Dataset excerpts:
══════

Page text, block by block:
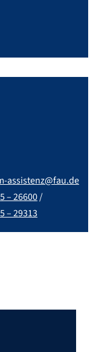
assistenz@fau.de
– 26600
– 29313
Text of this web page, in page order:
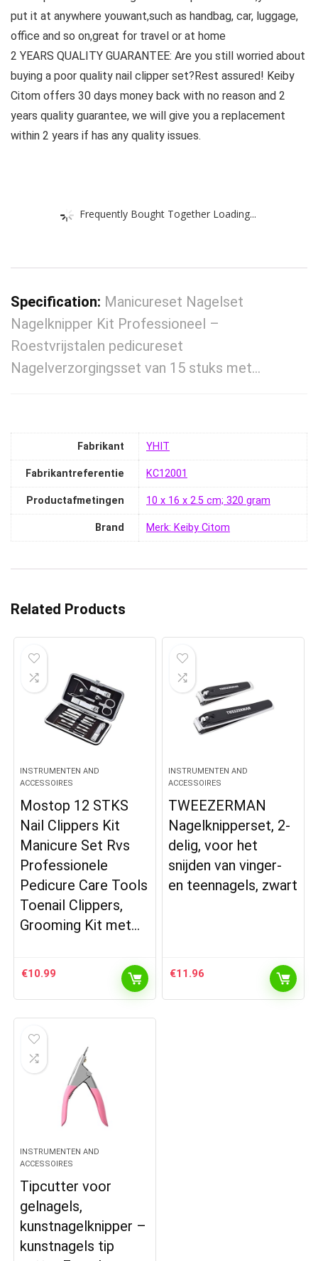
put it at anywhere youwant,such as handbag, car, luggage,
office and so on,great for travel or at home
2 YEARS QUALITY GUARANTEE: Are you still worried about
buying a poor quality nail clipper set?Rest assured! Keiby
Citom offers 30 days money back with no reason and 2
years quality guarantee, we will give you a replacement
within 2 years if has any quality issues.
Frequently Bought Together Loading...
Specification: Manicureset Nagelset
Nagelknipper Kit Professioneel –
Roestvrijstalen pedicureset
Nagelverzorgingsset van 15 stuks met…
Fabrikant ‎YHIT
Fabrikantreferentie ‎KC12001
Productafmetingen ‎10 x 16 x 2.5 cm; 320 gram
Brand Merk: Keiby Citom
Related Products
INSTRUMENTEN AND
ACCESSOIRES
Mostop 12 STKS
Nail Clippers Kit
Manicure Set Rvs
Professionele
Pedicure Care Tools
Toenail Clippers,
Grooming Kit met…
€10.99
INSTRUMENTEN AND
ACCESSOIRES
TWEEZERMAN
Nagelknipperset, 2-
delig, voor het
snijden van vinger-
en teennagels, zwart
€11.96
INSTRUMENTEN AND
ACCESSOIRES
Tipcutter voor
gelnagels,
kunstnagelknipper –
kunstnagels tip

══════

Exercise prompt:
In the data above, tally the lines holding "Citom" and answer with the figure only.

Response to the exercise:
2